Activity: Reply solely with the number of lines, in the records underneath, that include the word "think".

═══ Material to process

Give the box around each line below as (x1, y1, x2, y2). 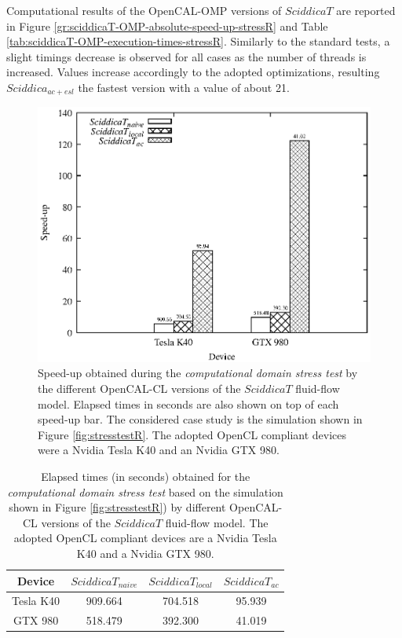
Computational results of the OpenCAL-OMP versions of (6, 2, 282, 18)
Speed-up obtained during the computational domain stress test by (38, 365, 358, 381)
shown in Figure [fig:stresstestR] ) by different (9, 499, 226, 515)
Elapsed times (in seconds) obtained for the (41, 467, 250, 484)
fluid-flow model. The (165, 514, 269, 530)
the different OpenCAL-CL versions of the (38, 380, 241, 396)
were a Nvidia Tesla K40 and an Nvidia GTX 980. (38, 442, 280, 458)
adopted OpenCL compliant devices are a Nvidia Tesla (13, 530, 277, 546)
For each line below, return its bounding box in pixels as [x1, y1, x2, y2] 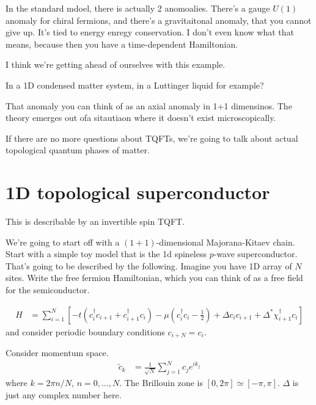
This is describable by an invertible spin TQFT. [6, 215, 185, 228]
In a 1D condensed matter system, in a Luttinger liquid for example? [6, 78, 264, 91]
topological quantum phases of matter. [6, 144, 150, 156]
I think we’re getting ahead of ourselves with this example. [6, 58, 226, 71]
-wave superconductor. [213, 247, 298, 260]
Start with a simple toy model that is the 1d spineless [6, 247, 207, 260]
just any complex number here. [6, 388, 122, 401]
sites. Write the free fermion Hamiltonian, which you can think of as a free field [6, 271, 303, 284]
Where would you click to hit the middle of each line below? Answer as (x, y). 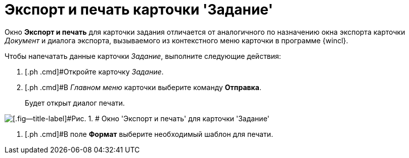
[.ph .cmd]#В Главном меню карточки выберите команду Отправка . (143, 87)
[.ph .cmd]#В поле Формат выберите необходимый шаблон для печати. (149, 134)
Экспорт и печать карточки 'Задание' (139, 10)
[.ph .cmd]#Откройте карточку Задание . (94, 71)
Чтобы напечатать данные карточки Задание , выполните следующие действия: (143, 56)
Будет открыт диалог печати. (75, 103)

══════
═══ Material to process

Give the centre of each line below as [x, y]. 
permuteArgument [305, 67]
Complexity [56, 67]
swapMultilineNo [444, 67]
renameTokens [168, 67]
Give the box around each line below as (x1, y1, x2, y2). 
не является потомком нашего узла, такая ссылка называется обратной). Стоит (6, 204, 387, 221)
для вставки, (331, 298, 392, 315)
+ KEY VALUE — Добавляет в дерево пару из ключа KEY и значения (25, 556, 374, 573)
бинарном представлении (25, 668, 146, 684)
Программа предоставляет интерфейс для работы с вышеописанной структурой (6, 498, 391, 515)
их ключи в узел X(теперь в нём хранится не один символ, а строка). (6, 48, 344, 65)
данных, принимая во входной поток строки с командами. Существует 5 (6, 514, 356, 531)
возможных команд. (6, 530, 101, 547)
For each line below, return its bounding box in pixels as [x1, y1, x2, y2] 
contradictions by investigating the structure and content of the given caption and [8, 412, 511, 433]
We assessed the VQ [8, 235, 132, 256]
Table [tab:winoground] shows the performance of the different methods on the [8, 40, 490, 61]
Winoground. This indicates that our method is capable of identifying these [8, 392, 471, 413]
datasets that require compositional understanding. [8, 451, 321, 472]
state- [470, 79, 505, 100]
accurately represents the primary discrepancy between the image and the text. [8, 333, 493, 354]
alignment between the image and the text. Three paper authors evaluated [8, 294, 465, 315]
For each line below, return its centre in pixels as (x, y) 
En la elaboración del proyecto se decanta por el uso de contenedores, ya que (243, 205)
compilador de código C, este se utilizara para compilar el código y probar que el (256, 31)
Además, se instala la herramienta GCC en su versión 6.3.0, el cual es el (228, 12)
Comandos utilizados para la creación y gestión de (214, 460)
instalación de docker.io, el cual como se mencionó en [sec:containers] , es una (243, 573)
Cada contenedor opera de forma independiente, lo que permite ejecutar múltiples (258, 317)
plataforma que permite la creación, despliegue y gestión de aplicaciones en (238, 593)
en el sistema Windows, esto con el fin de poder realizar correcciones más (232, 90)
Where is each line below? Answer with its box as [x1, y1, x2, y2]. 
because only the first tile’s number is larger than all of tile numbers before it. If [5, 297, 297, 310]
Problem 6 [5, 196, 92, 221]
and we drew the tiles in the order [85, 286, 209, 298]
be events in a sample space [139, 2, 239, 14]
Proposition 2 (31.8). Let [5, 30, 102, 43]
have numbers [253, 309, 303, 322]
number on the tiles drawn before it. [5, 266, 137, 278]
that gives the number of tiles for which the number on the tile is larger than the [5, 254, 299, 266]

══════

Answer to this problem: 2